Thayet Thone Bin, situé sur la commune de Kun Chan Kone, s’est mué en une véritable vitrine, à tel point qu’il a servi de décor à d’autres reportages télévisés sur le succès des opérations de secours. Les panneaux indicateurs à l’entrée du village ont été remplacés par d’autres portant d’autres noms, afin de faire croire que dans toute la région les populations rurales se remettaient de la catastrophe. “Notre village s’est en quelque sorte transformé en studio de cinéma”, commente une femme. “On a offert des vêtements flambant neufs aux gens filmés dans les reportages pour qu’ils les mettent devant les caméras. On a posté des soldats ici. On les filme en train de nous aider dans les champs. On nous filme même en train de lire dans la nouvelle bibliothèque et de regarder la télévision communale”, ajoute-t-elle.

Mais, en dehors des infrastructures, les habitants de Thayet Thone Bin n’ont bénéficié que d’une aide rudimentaire. Ils vivent des distributions de riz. Daw Mya Mya a reçu deux couvertures, une moustiquaire, un jeu d’ustensiles de cuisine, un conteneur pour l’eau de pluie et d’autres équipements. Elle est sans le sou et explique qu’elle devra peut-être vendre ces objets sur le marché local pour rassembler les fonds nécessaires aux cérémonies du souvenir, si importantes pour les bouddhistes birmans. Pour ces cérémonies, il convient de faire des dons aux monastères et aux bonzes afin de garantir le repos des âmes des défunts. La tradition est si forte que les familles consentent souvent à de terribles sacrifices pour financer ces hommages à leurs chers disparus.

Acquérir des “mérites” pour le repos des âmes des défunts

Un sexagénaire surnommé Papy Nyo est tellement à court d’argent qu’il a demandé à ses amis de contribuer aux cérémonies pour le premier anniversaire de la mort de ses deux fils, emportés par le cyclone. “Je n’ai pas eu les moyens de leur payer des obsèques, alors maintenant j’aimerais faire une offrande aux bonzes pour le premier anniversaire de leur mort”, explique-t-il. Agés respectivement de 30 et 14 ans, ses deux fils ont disparu quand leur bateau de pêche a coulé pendant le cyclone.
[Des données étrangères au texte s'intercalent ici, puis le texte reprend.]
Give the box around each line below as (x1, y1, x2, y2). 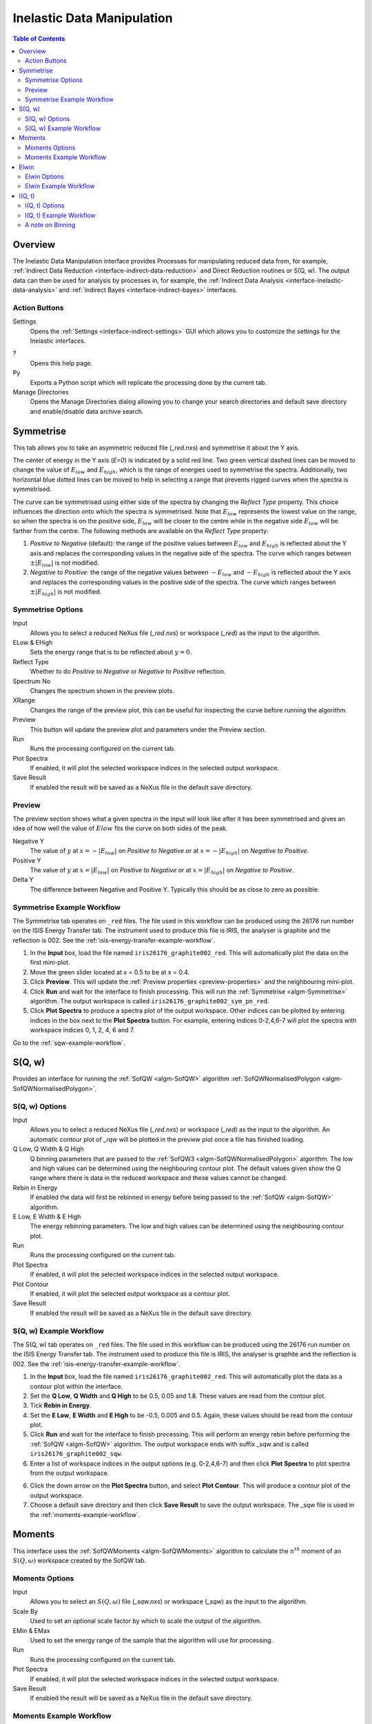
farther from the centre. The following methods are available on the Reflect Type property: (12, 526, 269, 534)
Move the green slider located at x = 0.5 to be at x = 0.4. (30, 968, 190, 976)
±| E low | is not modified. (30, 559, 99, 568)
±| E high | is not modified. (30, 588, 102, 597)
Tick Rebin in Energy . (30, 1401, 92, 1410)
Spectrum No (12, 676, 51, 685)
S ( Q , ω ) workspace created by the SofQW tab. (12, 1556, 147, 1565)
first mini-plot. (30, 959, 70, 967)

Son épouse, une femme de 50 ans, raconte que ces cérémonies d’acquisition de “mérites” sont nécessaires pour veiller à ce que les âmes de leurs enfants morts trouvent le repos, et garantir ainsi leur retour dans une vie meilleure. Le cyclone a également détruit la maison du couple, qui vit désormais sous le toit de toile d’une hutte de fortune dans la commune de Kun Chan Kone, dans le district de Rangoon. Leur fille les soutient financièrement en vendant des billets de loterie.
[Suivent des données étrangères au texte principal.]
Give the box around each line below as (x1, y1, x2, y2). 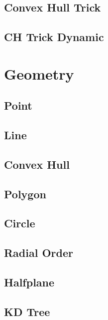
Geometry (4, 63, 74, 84)
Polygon (4, 186, 46, 201)
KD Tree (4, 303, 50, 319)
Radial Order (4, 245, 73, 260)
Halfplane (4, 274, 55, 290)
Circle (4, 215, 35, 231)
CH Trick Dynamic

L’importance des cérémonies du souvenir pour le premier anniversaire du cyclone et de la mort de leurs proches contraint bon nombre de rescapés à surmonter leurs craintes et à revenir dans leurs villages dévastés. Ko Zaw Zaw s’est installé à Rangoon, après avoir quitté le village de Padauk Kone, dans la commune de Labutta. Nargis a ravagé les pêcheries, le privant de son emploi. Son père a été tué, mais malgré le chagrin il se dispose à rentrer chez lui pour les cérémonies. “Mon frère cadet, qui vit encore dans le village, pense que l’esprit de mon père ne peut être libéré tant que nous n’aurons pas rempli ces obligations, concède-t-il. Nous n’avons pas pu le faire au bout de trois mois, ni au bout de six mois. Mais je vais le faire, c’est une certitude, pour le premier anniversaire de sa mort.” Sa volonté de procéder aux cérémonies, quel qu’en soit le prix, est partagée par un agriculteur qui a perdu sa sœur dans le cyclone. La plupart de ses terres ont été brûlées par l’eau de mer, ce qui a réduit de 75 % le rendement des rizières. De plus, il s’est endetté auprès de la banque. Cela ne l’a pas empêché de mettre de l’argent de côté pour rendre hommage à ses défunts.